Mindfulness skills: Help people learn how to accept and sit with difficult thoughts and feelings without needing to react or struggle. Mindfulness increases clarity and awareness of ourselves, reduces emotional reactivity, and enriches our day-to-day life experience.
Distress Tolerance skills: Help people learn how to tolerate difficult situations skillfully, get through emotional crises without making things worse, and how to develop more emotional resilience.
Emotion Regulation skills: Help people learn how to manage and change emotions that you want to change and how to increase your experience of positive emotions.
Interpersonal Effectiveness skills: Help people learn how to increase effectiveness in dealing with other people and relationships, and how to build more self-respect. These skills will improve assertiveness, boundary setting, your ability to express your needs, and help you develop a more positive relationship with yourself.
What are mindfulness-based psychological approaches
There are a growing number of psychotherapies that integrate Western and Eastern psychology and include mindfulness and meditation skills training. These therapies include the best of Western and Eastern psychological principles and techniques for gaining insight into our mental, emotional and behaviour patterns, becoming more emotionally balanced, experiencing more self-compassion, and learning how to let go of unhelpful thinking and behaviour patterns.
What is Acceptance and Commitment Therapy (ACT)
ACT is one of these mindfulness-based psychology approaches. ACT is a scientifically-proven therapeutic approach for treating a range of problems, including depression, anxiety, addiction, self-harm, weight management and eating disorders, chronic pain and stress management.
This therapy approach has two broad goals. First, to help clients experience more acceptance of the things that are out of their personal control. This involves teaching clients various skills that will help them to allow painful or difficult feelings, thoughts or memories to be there without getting caught up in them, struggling with them, getting overwhelmed by them and negatively influencing their behaviour and their life, and how to let these go.
The second main goal of ACT is to help clients discover and/or clarify their values – i.e. get clear on what they want their life to be about and what is meaningful and important to them. This process of gaining insight into your self and your values will be used to guide, inspire and motivate the course of action and changes to be made in therapy and beyond. This will help clients to get clear in their life vision and commit to actions that will improve and enrich their life.

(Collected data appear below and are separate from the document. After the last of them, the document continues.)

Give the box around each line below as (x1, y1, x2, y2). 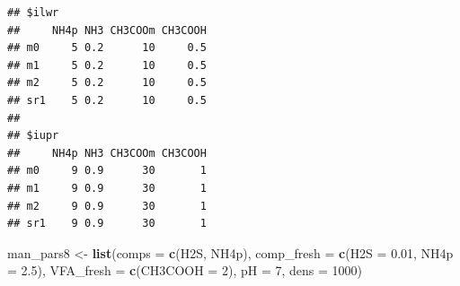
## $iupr (7, 129, 59, 143)
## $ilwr (7, 6, 59, 19)
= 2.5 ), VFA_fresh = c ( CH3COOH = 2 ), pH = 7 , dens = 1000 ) (7, 261, 362, 280)
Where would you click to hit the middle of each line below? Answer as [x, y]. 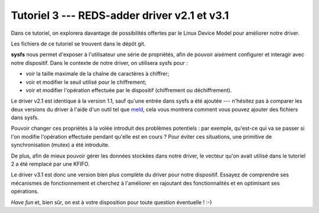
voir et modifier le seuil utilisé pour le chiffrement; [86, 82]
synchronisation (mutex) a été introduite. [60, 145]
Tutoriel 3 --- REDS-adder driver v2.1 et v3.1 [120, 15]
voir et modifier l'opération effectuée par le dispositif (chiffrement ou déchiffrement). [129, 90]
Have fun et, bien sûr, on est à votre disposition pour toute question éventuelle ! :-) [111, 202]
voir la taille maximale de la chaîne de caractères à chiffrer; [97, 74]
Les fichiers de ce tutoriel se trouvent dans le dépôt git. [78, 44]
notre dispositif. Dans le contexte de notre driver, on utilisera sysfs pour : [100, 63]
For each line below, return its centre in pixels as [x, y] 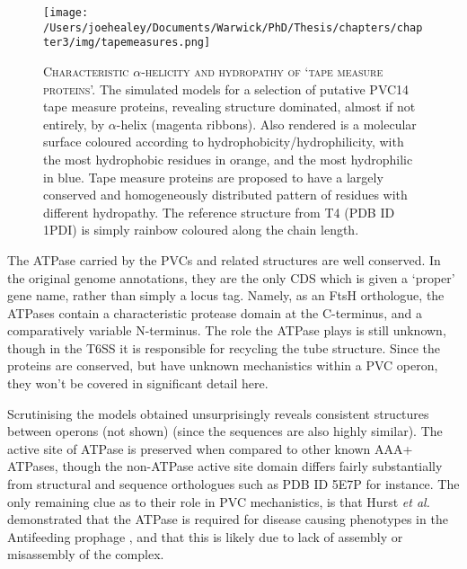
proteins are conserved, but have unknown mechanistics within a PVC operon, [223, 365]
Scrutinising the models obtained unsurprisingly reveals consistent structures [218, 413]
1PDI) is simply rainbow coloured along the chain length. [201, 230]
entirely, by [74, 124]
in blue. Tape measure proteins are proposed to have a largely [213, 177]
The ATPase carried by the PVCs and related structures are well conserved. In [224, 259]
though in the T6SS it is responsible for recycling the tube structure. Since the [224, 347]
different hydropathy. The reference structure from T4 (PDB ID [219, 212]
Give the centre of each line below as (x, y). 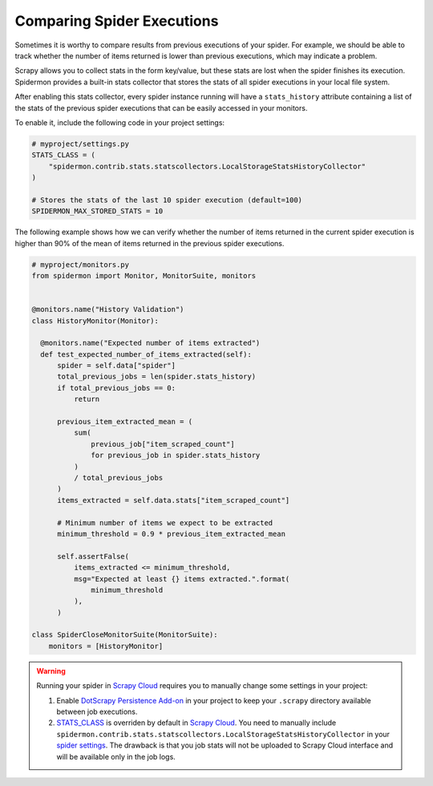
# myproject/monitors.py (81, 264)
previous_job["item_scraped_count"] (163, 444)
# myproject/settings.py (81, 144)
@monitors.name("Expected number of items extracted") (150, 343)
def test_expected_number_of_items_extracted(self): (146, 354)
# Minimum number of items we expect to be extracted (165, 523)
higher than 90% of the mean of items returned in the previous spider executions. (150, 243)
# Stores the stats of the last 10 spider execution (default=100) (167, 200)
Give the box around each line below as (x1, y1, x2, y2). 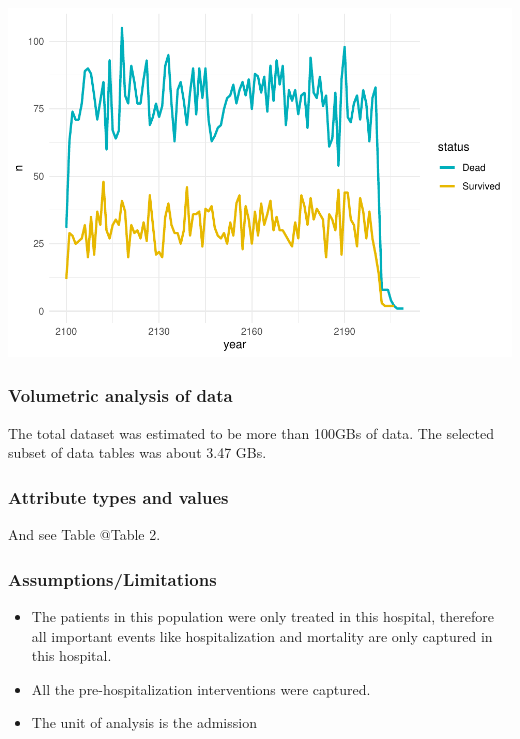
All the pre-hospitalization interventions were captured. (31, 678, 371, 699)
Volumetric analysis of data (8, 383, 233, 408)
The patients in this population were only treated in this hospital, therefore (31, 605, 494, 626)
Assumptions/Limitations (8, 566, 217, 591)
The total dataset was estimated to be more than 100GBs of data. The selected (8, 422, 494, 443)
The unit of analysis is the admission (31, 712, 257, 733)
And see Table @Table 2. (8, 524, 161, 545)
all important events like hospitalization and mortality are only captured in (31, 625, 493, 646)
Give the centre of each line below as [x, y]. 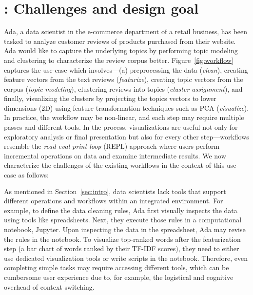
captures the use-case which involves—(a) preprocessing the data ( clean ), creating [126, 69]
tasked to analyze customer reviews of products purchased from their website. [120, 41]
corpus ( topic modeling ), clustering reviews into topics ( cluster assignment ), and [123, 88]
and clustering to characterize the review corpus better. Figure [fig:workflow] [119, 60]
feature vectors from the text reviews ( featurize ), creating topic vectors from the [124, 79]
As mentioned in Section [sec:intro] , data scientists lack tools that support [115, 191]
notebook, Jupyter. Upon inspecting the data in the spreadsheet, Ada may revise [125, 229]
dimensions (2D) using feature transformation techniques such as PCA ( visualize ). [126, 108]
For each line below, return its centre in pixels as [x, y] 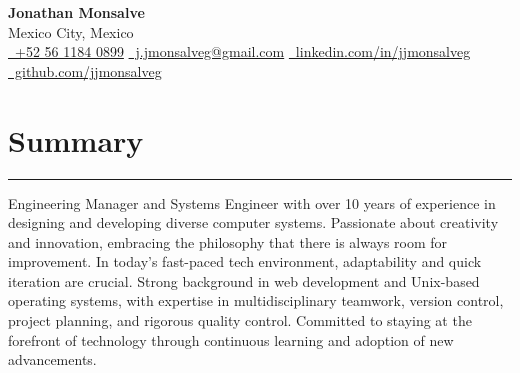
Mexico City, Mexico [71, 31]
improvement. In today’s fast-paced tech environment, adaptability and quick [245, 261]
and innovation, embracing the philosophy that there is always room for [228, 241]
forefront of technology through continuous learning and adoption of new [231, 339]
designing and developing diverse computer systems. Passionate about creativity [253, 222]
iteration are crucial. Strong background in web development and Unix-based [244, 280]
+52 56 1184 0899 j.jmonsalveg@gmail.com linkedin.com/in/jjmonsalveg [242, 51]
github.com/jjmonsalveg [88, 70]
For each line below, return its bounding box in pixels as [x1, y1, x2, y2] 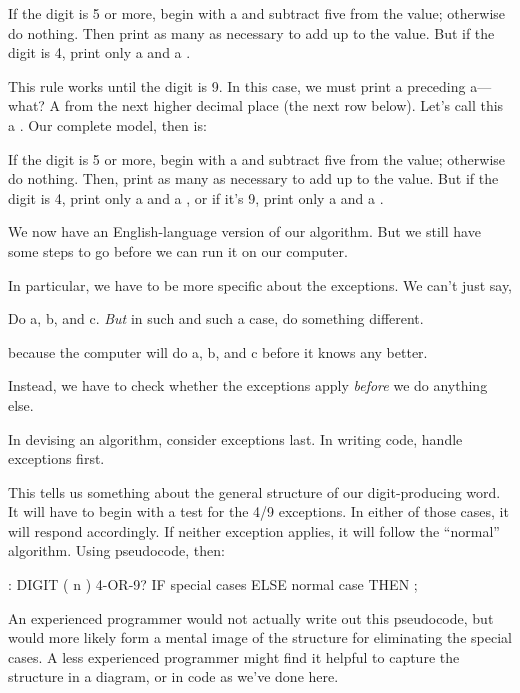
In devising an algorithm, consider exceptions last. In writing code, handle [8, 428, 463, 449]
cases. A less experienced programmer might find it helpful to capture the [8, 646, 460, 667]
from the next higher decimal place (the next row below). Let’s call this [64, 95, 504, 116]
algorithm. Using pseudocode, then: [8, 540, 225, 561]
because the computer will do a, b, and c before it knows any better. [8, 341, 428, 362]
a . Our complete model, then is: [8, 114, 207, 135]
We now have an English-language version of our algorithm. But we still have [8, 221, 481, 242]
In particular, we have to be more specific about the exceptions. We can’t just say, [8, 274, 513, 295]
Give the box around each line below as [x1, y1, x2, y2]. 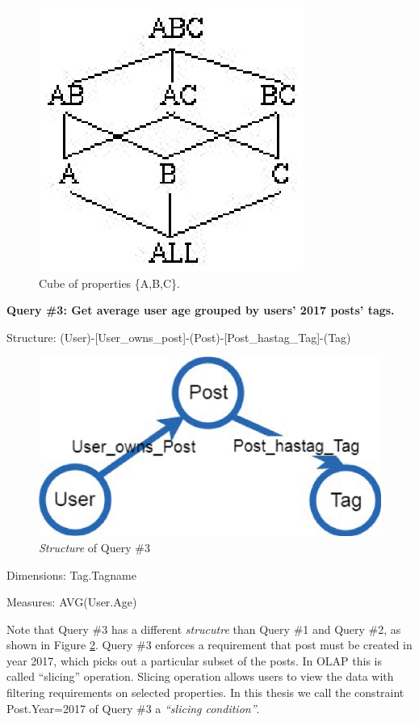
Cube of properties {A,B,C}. [39, 274, 180, 291]
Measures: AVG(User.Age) [6, 593, 137, 610]
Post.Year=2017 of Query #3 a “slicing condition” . [6, 699, 260, 716]
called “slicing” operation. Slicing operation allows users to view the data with [6, 668, 394, 685]
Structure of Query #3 [39, 538, 150, 555]
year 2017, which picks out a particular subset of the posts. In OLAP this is [6, 652, 382, 669]
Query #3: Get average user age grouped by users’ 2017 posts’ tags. [6, 302, 395, 319]
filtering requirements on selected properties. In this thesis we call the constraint [6, 684, 404, 701]
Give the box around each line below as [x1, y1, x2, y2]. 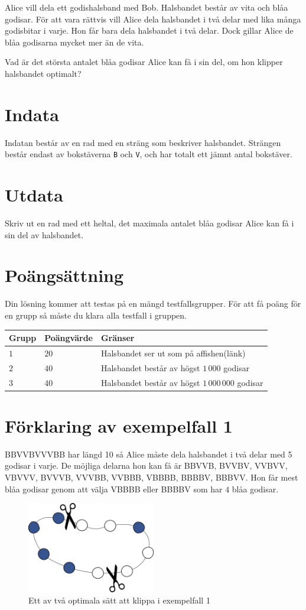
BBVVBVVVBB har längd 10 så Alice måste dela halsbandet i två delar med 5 [5, 447, 292, 460]
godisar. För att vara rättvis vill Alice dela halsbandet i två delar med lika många [5, 12, 301, 25]
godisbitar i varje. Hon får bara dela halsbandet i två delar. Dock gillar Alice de [5, 24, 294, 37]
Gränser [100, 332, 135, 344]
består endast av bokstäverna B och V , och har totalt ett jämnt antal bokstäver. [5, 148, 292, 160]
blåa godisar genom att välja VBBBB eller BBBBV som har [5, 482, 223, 495]
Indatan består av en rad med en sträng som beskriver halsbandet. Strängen [5, 136, 281, 148]
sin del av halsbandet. [5, 228, 84, 241]
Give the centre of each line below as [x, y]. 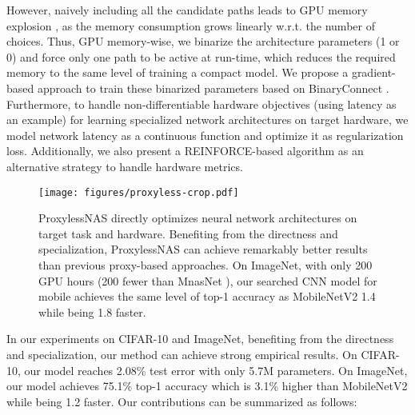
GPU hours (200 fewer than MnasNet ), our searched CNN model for [208, 280]
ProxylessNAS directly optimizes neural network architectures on [198, 218]
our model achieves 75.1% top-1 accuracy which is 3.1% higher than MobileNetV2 [207, 386]
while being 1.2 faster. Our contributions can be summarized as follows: [182, 401]
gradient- [373, 72]
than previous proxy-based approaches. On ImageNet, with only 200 [206, 264]
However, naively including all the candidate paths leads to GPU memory [187, 10]
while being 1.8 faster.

What is Mindfulness-Based Cognitive Therapy (MBCT)
MBCT was specifically designed to help people who suffer repeated bouts of depression and chronic unhappiness. However, MBCT has also been shown to be an effective treatment for other difficulties, including chronic and acute stress, anxiety disorders, and chronic pain and illness.
MBCT integrates techniques from cognitive therapy with mindfulness meditative practices and teaches a mindful approach towards your thoughts, feelings, moods, behaviours, and experiences in your outer life. It helps clients see their patterns of mind more clearly and to develop the capacity to allow distressing emotions, thoughts and sensations to come and go without having to battle with them. MBCT helps clients to stop patterns of ruminating about the past, excessively worrying about the future, and stop reacting so intensely to things, and instead to become skillful at staying in touch with the present moment.